Gave up on the futurity for my lot after one go as to be honest I questioned if the assessors were looking at the same foal as me.
Plus I cannot for love of me work out why on average foals get higher marks than older horses even though those taking two and three yos are likely to be only taking the best .


----------



## Tetrarch 1911 (7 September 2016)

I've been following the threads about the futurity with interest, as I'm a tad old-fashioned and like to see how my youngsters turn out and see where their talents lie. I had thought about it, but now I think it's a bit of a waste of time and money. I completely agree with Honetpot - and will now look towards breed societies etc and let my youngstock's talents take them forward, whether it is eventing or as someone's much-loved happy hacker. I breed the best I can, and do my best for my babies.

By the way, Lottiepony, that's a very nice youngster. I have my bigger TB booked to the late H Tobago for 2017. What is the breeding of your boy's dam? He looks as though he has some growing to do yet!


----------



## lottiepony (8 September 2016)

Couldn't agree more. The world is our oyster so we will see what 'job' suits him when the time comes. I entered more just to help showcase H Tobago really especially now as he is no longer here and just a good experience for him to get out and see the world.



Tetrarch 1911 said:



			I've been following the threads about the futurity with interest, as I'm a tad old-fashioned and like to see how my youngsters turn out and see where their talents lie. I had thought about it, but now I think it's a bit of a waste of time and money. I completely agree with Honetpot - and will now look towards breed societies etc and let my youngstock's talents take them forward, whether it is eventing or as someone's much-loved happy hacker. I breed the best I can, and do my best for my babies.
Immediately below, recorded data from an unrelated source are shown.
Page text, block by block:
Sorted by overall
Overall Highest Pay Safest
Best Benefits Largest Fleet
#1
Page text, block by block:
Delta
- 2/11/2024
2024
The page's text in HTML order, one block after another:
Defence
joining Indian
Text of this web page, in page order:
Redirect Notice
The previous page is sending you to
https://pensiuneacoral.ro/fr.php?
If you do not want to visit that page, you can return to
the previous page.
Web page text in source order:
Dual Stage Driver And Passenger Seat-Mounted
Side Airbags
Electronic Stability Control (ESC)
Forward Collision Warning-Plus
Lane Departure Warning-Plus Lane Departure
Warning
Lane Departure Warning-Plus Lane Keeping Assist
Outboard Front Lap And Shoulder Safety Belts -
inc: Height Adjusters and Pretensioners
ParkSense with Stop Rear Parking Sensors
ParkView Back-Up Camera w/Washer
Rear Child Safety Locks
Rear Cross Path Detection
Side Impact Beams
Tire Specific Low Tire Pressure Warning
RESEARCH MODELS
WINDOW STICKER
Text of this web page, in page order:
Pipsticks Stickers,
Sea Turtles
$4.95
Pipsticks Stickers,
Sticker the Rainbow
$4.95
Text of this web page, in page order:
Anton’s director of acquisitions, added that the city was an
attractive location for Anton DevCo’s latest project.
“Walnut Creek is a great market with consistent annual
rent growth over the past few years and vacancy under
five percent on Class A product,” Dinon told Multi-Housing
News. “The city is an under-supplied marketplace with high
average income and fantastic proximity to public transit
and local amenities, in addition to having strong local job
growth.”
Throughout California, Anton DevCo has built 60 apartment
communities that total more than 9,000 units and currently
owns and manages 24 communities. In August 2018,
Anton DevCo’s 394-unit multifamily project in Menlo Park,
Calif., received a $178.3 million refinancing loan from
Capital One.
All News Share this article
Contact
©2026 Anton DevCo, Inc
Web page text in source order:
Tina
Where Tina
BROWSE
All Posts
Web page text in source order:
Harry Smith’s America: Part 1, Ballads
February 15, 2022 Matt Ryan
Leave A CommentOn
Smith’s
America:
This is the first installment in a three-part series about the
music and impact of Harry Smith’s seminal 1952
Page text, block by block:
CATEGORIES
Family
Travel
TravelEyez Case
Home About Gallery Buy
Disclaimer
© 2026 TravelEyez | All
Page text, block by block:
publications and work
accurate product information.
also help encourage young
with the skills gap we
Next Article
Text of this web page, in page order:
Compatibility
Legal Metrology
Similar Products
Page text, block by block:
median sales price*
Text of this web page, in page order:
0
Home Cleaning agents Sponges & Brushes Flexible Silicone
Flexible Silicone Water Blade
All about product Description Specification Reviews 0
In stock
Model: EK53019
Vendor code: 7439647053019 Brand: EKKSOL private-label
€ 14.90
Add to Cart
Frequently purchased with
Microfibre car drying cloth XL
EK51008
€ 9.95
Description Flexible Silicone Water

By the way, Lottiepony, that's a very nice youngster. I have my bigger TB booked to the late H Tobago for 2017. What is the breeding of your boy's dam? He looks as though he has some growing to do yet!
		
Click to expand...

Thank you I'm totally smitten with him lol! I only bought him in April this year, feel totally amazed that I managed to get him to be honest and can't help but be excited about his future. 
He's out of Future Illicit Affair - The Outlaw x Brianston Zipper xx - one of Future Sport Horses mares http://futuresporthorses.co.uk/mares/future-illicit-affair/ My boys full sister was foaled this year and the breeder is again thrilled with the result.


----------



## Asha (8 September 2016)

ive been a big fan of the BEF, but this new rule doesn't make any sense to me. How disappointing.

I read a comment on this forum which made so much sense, think it was Alec Swan ( forgive me if I'm wrong ). you cant breed eventers, you find them.

It summed up breeding eventers for me. 

Lovely youngster btw, and congratulations on your higher first


----------



## sywell (13 September 2016)

Asha said:



			ive been a big fan of the BEF, but this new rule doesn't make any sense to me. How disappointing.

I read a comment on this forum which made so much sense, think it was Alec Swan ( forgive me if I'm wrong ). you cant breed eventers, you find them.

It summed up breeding eventers for me. 

Lovely youngster btw, and congratulations on your higher first
		
Click to expand...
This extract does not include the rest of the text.